What is needed: I'd like the data below restated word for word, with the pictures left out.

[Information provided Boundary: Start]

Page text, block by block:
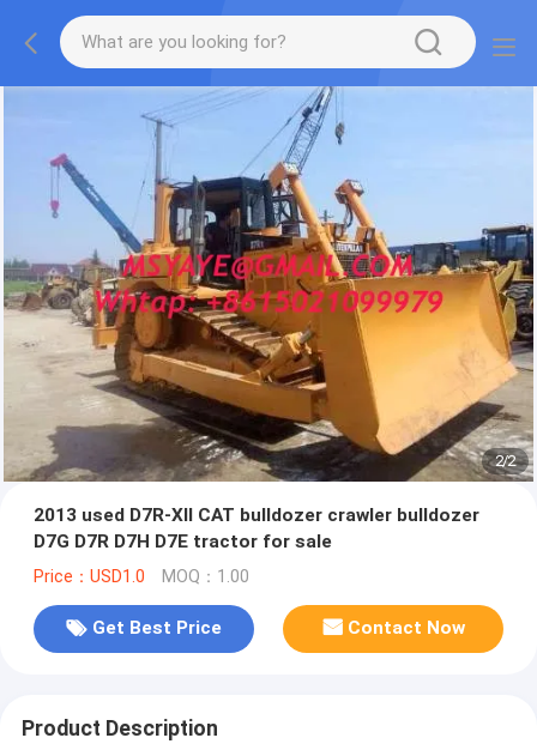
2/2
2013 used D7R-XII CAT bulldozer crawler bulldozer
D7G D7R D7H D7E tractor for sale
Price：USD1.0 MOQ：1.00
Get Best Price Contact Now
Product Description
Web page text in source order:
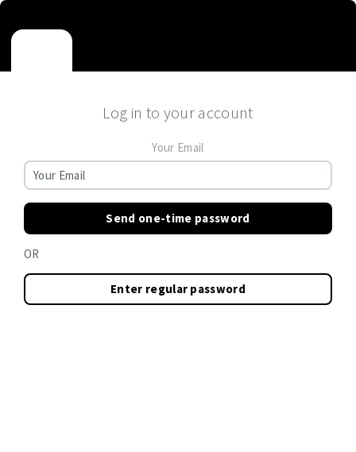
Log in to your account
Your Email
Send one-time password
OR
Enter regular password
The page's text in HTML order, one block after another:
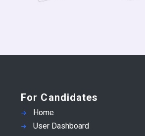
For Candidates
Home
User Dashboard
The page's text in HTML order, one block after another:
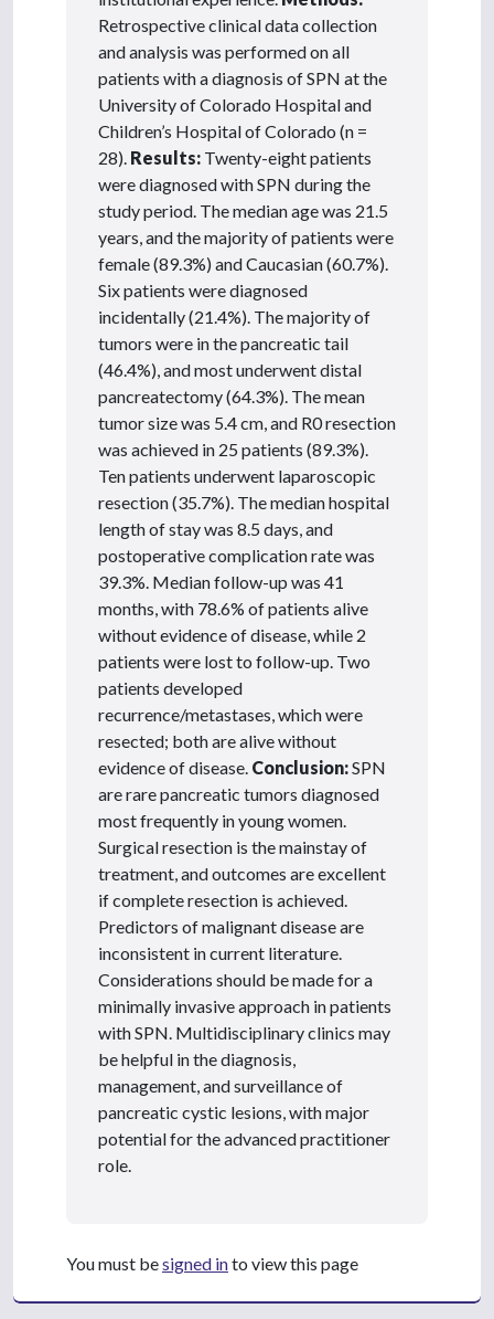
Retrospective clinical data collection
and analysis was performed on all
patients with a diagnosis of SPN at the
University of Colorado Hospital and
Children’s Hospital of Colorado (n =
28). Results: Twenty-eight patients
were diagnosed with SPN during the
study period. The median age was 21.5
years, and the majority of patients were
female (89.3%) and Caucasian (60.7%).
Six patients were diagnosed
incidentally (21.4%). The majority of
tumors were in the pancreatic tail
(46.4%), and most underwent distal
pancreatectomy (64.3%). The mean
tumor size was 5.4 cm, and R0 resection
was achieved in 25 patients (89.3%).
Ten patients underwent laparoscopic
resection (35.7%). The median hospital
length of stay was 8.5 days, and
postoperative complication rate was
39.3%. Median follow-up was 41
months, with 78.6% of patients alive
without evidence of disease, while 2
patients were lost to follow-up. Two
patients developed
recurrence/metastases, which were
resected; both are alive without
evidence of disease. Conclusion:SPN
are rare pancreatic tumors diagnosed
most frequently in young women.
Surgical resection is the mainstay of
treatment, and outcomes are excellent
if complete resection is achieved.
Predictors of malignant disease are
inconsistent in current literature.
Considerations should be made for a
minimally invasive approach in patients
with SPN. Multidisciplinary clinics may
be helpful in the diagnosis,
management, and surveillance of
pancreatic cystic lesions, with major
potential for the advanced practitioner
role.
You must besigned into view this page
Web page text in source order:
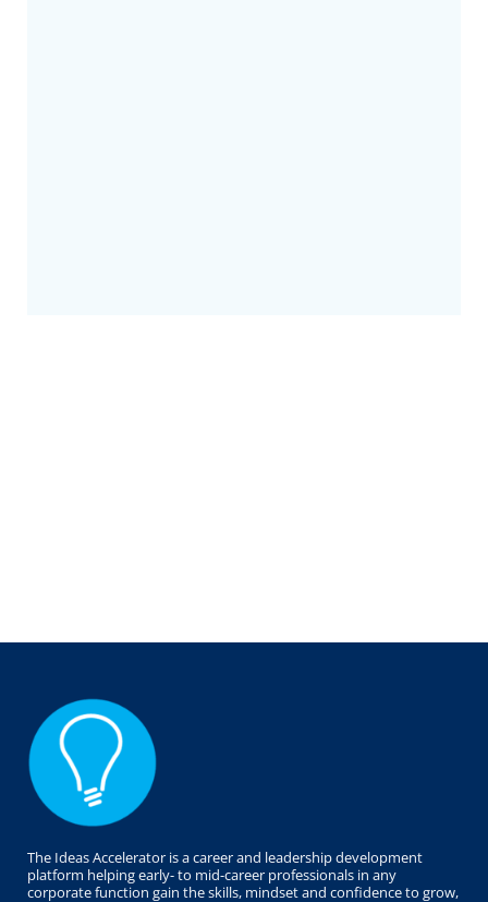
The Ideas Accelerator is a career and leadership development
platform helping early- to mid-career professionals in any
corporate function gain the skills, mindset and confidence to grow,
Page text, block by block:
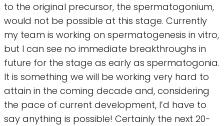
to the original precursor, the spermatogonium,
would not be possible at this stage. Currently
my team is working on spermatogenesis in vitro,
but I can see no immediate breakthroughs in
future for the stage as early as spermatogonia.
It is something we will be working very hard to
attain in the coming decade and, considering
the pace of current development, I’d have to
say anything is possible! Certainly the next 20-
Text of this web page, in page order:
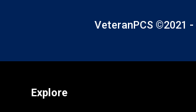
VeteranPCS ©2021 -
Explore
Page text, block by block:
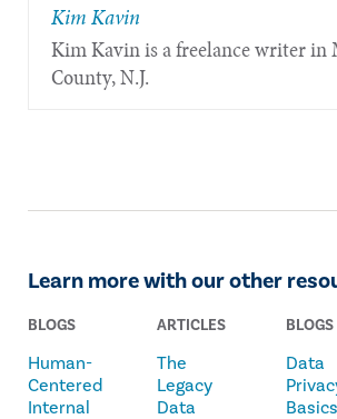
Kim Kavin
Kim Kavin is a freelance writer in
County, N.J.
Learn more with our other
BLOGS
Human-
Centered
Internal
ARTICLES
The
Legacy
Data
BLOGS
Data
Basics
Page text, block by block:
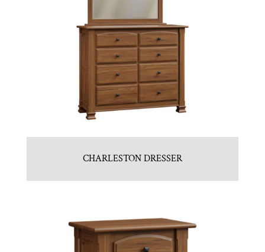
CHARLESTON DRESSER
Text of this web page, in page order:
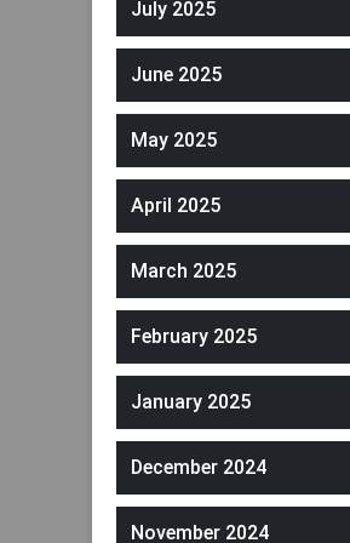
July 2025
June 2025
May 2025
April 2025
March 2025
February 2025
January 2025
December 2024
November 2024

[Information provided Boundary: End]

Solution to the exercise:
Page text, block by block:
2/2
2013 used D7R-XII CAT bulldozer crawler bulldozer
D7G D7R D7H D7E tractor for sale
Price：USD1.0 MOQ：1.00
Get Best Price Contact Now
Product Description
Web page text in source order:
Log in to your account
Your Email
Send one-time password
OR
Enter regular password
The page's text in HTML order, one block after another:
For Candidates
Home
User Dashboard
The page's text in HTML order, one block after another:
Retrospective clinical data collection
and analysis was performed on all
patients with a diagnosis of SPN at the
University of Colorado Hospital and
Children’s Hospital of Colorado (n =
28). Results: Twenty-eight patients
were diagnosed with SPN during the
study period. The median age was 21.5
years, and the majority of patients were
female (89.3%) and Caucasian (60.7%).
Six patients were diagnosed
incidentally (21.4%). The majority of
tumors were in the pancreatic tail
(46.4%), and most underwent distal
pancreatectomy (64.3%). The mean
tumor size was 5.4 cm, and R0 resection
was achieved in 25 patients (89.3%).
Ten patients underwent laparoscopic
resection (35.7%). The median hospital
length of stay was 8.5 days, and
postoperative complication rate was
39.3%. Median follow-up was 41
months, with 78.6% of patients alive
without evidence of disease, while 2
patients were lost to follow-up. Two
patients developed
recurrence/metastases, which were
resected; both are alive without
evidence of disease. Conclusion:SPN
are rare pancreatic tumors diagnosed
most frequently in young women.
Surgical resection is the mainstay of
treatment, and outcomes are excellent
if complete resection is achieved.
Predictors of malignant disease are
inconsistent in current literature.
Considerations should be made for a
minimally invasive approach in patients
with SPN. Multidisciplinary clinics may
be helpful in the diagnosis,
management, and surveillance of
pancreatic cystic lesions, with major
potential for the advanced practitioner
role.
You must besigned into view this page
Web page text in source order:
The Ideas Accelerator is a career and leadership development
platform helping early- to mid-career professionals in any
corporate function gain the skills, mindset and confidence to grow,
Page text, block by block:
to the original precursor, the spermatogonium,
would not be possible at this stage. Currently
my team is working on spermatogenesis in vitro,
but I can see no immediate breakthroughs in
future for the stage as early as spermatogonia.
It is something we will be working very hard to
attain in the coming decade and, considering
the pace of current development, I’d have to
say anything is possible! Certainly the next 20-
Text of this web page, in page order:
VeteranPCS ©2021 -
Explore
Page text, block by block:
Kim Kavin
Kim Kavin is a freelance writer in
County, N.J.
Learn more with our other
BLOGS
Human-
Centered
Internal
ARTICLES
The
Legacy
Data
BLOGS
Data
Basics
Page text, block by block:
CHARLESTON DRESSER
Text of this web page, in page order:
July 2025
June 2025
May 2025
April 2025
March 2025
February 2025
January 2025
December 2024
November 2024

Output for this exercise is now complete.